We further observe that AlOx tunnel barriers, which were thermally created A in-situ after deposition of the bottom junction electrode, and B after application of Argon-milling to the bottom electrode, show the same density of detectable defects. This indicates that relevant defects are formed due to structural disorder rather than contamination from the Argon plasma, like implanted Argon ions and re-deposited mask and substrate residuals. This confirms that shadow35,36,37,38 and cross junctions29,39 are equally suitable for high-coherence qubits39,50.

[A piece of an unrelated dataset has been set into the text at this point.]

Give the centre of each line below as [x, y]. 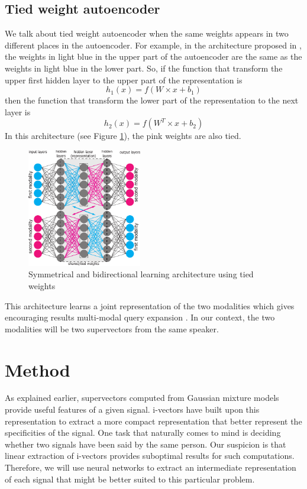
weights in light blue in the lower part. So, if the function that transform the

As a note, we observe that the density of surface-defects scales only with the open edge length of the large-area junction. This indicates that the interface of aluminum to the sapphire substrate does not notably contribute to the amount of detectable defects, which is in agreement with our previous studies25,26, and leaves room for speculations. For example, defects at the substrate–metal interface might be screened by the superconducting condensate9, while at the metal–air interface defects are separated from the metal by the native Al oxide.

Methods

Sample fabrication

The Transmon electrodes and the readout circuitry were patterned into a 100 nm thick Aluminum groundplane in an inductively coupled plasma device, using an S1805 optical resist mask. The small and the stray Josephson junctions were simultaneously deposited in a thermal evaporation PLASSYS device using a double-resist mask patterned by eBeam-lithography. The bottom junction electrode consisted 30 nm thick Al which was deposited at an angle of 50, and at a rate of 1 nm/s. For sample #1, the 100 nm thick Aluminum top electrode was deposited without breaking vacuum at the same rate but at zero tilt, after creation of the AlOx tunnel barrier (static oxidation, exposure of 1100 s  mBar). The junctions on sample #2 were made using the same design and type of resist mask, however the bottom electrode was exposed to air after deposition of the bottom electrode, so that an Argon milling step was required to clean off the oxide from the bottom electrode prior thermal growth of the tunnel barrier and the successive deposition of the top electrode. After lift-off of the junction layers, a further electron-beam lithography step was applied, and aluminum bandages were placed to selectively either contact or short the stray junction. See Supplementary Methods I for further details.

Supplementary methods and discussion

In Supplementary Methods II, the detection and counting method of defects is presented and additional raw data plots like in Fig. 2 are shown. Supplementary Discussion I and II contain additional analysis of defect densities in junctions and at other qubit interfaces.